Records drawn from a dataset

Start of Block

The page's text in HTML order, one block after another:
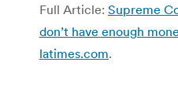
Full Article: Supreme
don’t have enough
latimes.com.
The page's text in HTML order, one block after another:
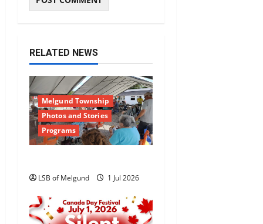
RELATED NEWS
Melgund Township
Photos and Stories
Programs
LSB of Melgund 1 Jul 2026
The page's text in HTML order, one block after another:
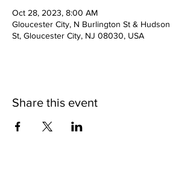
Oct 28, 2023, 8:00 AM
Gloucester City, N Burlington St & Hudson
St, Gloucester City, NJ 08030, USA
Share this event
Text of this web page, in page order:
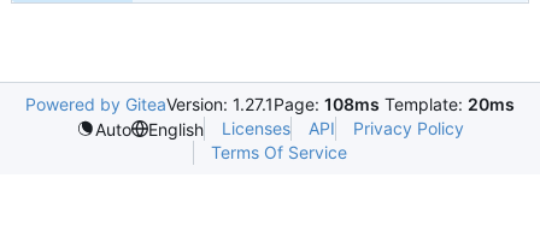
Powered by GiteaVersion: 1.27.1Page: 108ms Template: 20ms
Auto
English Licenses API
Privacy Policy
Terms Of Service
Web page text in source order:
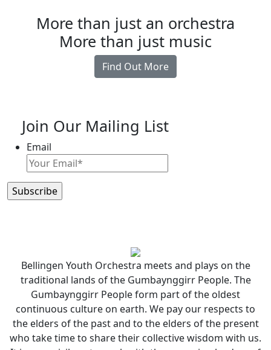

End of Block

Exercise brief >>
Return every record exactly, leaving out the pictures.

Completed task >>
The page's text in HTML order, one block after another:
Full Article: Supreme
don’t have enough
latimes.com.
The page's text in HTML order, one block after another:
RELATED NEWS
Melgund Township
Photos and Stories
Programs
LSB of Melgund 1 Jul 2026
The page's text in HTML order, one block after another:
Oct 28, 2023, 8:00 AM
Gloucester City, N Burlington St & Hudson
St, Gloucester City, NJ 08030, USA
Share this event
Text of this web page, in page order:
Powered by GiteaVersion: 1.27.1Page: 108ms Template: 20ms
Auto
English Licenses API
Privacy Policy
Terms Of Service
Web page text in source order:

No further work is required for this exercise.